En application des articles 957 et 965 du code de procédure civile
Greffier lors des débats : Cécilia AOUADI.
Les parties ont été avisées que le prononcé de la décision aurait lieu par mise à disposition au greffe le 20 Mars 2025.
ORDONNANCE
Contradictoire,
Prononcée par mise à disposition au greffe le 20 Mars 2025.
Signée par Pierre LAROQUE, Présidente de chambre et Cécilia AOUADI, greffier auquel la minute de la décision a été remise par le magistrat signataire.
***
Par jugement du 14 octobre 2024, le Tribunal de commerce de Marseille a :
— joint les instances enrôlées sous les numéros 2023F1265 et 2023F1575 ;
— déclaré la société BNP PARIBAS LEASE GROUP fondée en sa demande de voir constatée la résiliation anticipée du contrat de location Top Full ref. A 1I451702 à la date du 30 mars 2022, faisant suite à la décision fautive de la société SDA de ne pas payer à la société BNP PARIBAS LEASE GROUP les loyers mensuels dont elle lui était redevable au titre du contrat ;
— débouté la société SDA en sa demande de voir condamnée la société BNP PARIBAS LEASE GROUP à l’indemniser au titre d’un prétendu manquement de sa part à son devoir de mise en garde ;
— débouté également la société SDA en sa demande de réduction de la créance de la société BNP PARIBAS LEASE GROUP ;
— débouté la société BNP PARIBAS LEASE GROUP de sa demande formée au titre des intérêts de retard ;
— ordonné la restitution du matériel objet du contrat de location Top Full ref.
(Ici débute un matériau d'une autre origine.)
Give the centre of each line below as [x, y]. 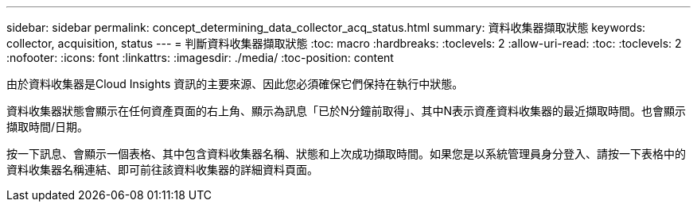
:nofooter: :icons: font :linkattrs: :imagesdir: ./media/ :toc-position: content [200, 58]
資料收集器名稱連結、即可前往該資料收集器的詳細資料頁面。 [162, 169]
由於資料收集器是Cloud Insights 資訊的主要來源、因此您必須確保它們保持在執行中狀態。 [235, 84]
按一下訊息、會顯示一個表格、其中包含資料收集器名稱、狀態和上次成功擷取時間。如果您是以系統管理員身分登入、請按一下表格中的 [346, 154]
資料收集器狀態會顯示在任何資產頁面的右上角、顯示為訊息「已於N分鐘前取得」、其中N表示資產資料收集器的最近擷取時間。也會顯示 [347, 111]
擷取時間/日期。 [48, 127]

A1I451702 aux frais de la société SDA dans le mois suivant la signification du présent jugement, et à défaut, sous astreinte provisoire de 100 euros par jour de retard pendant le délai d’un mois ;
— condamné la S.A.S SELLERIE-DECORATION-AMENAGEMENTS à payer à la S.A BNP PARIBAS LEASE GROUP la somme de 61.644,04 TTC en principal avec intérêts au taux légal à compter du 30 mars 2022, ainsi que la somme de 2.000 euros au titre des dispositions de l’article 700 du code de procédure civile ;
— débouté en conséquence la société SDA en sa demande de voir prononcée la résolution du contrat conclu entre les sociétés ARIANE BUREAUTIQUE et SDA au titre d’un prétendu manquement de la part de celle-ci à son obligation de conseil ;
— débouté également la société SDA en sa demande de voir condamnée la société ARIANE BUREAUTIQUE à garantir la totalité des sommes auxquelles la société SDA est condamnée dans la présente instance ;
— condamné la S.A.S SELLERIE-DECORATION-AMENAGEMENTS à payer à la société ARIANE BUREAUTIQUE la somme de 2.000 euros au titre des dispositions de l’article 700 du code de procédure civile ;
— condamné la S.A.S SELLERIE-DECORATION-AMENAGEMENTS aux dépens toutes taxes comprises de la présente instance tels qu’énoncés par l’article 695 du code de procédure civile ;
— dit n’y avoir lieu d’écarter l’exécution provisoire et dit que le présent jugement est de plein droit exécutoire à titre provisoire conformément aux dispositions des articles 514 et 515 du code de procédure civile ;
— rejeté pour le surplus toutes autres demandes, fins et conclusions contraires aux dispositions du présent jugement.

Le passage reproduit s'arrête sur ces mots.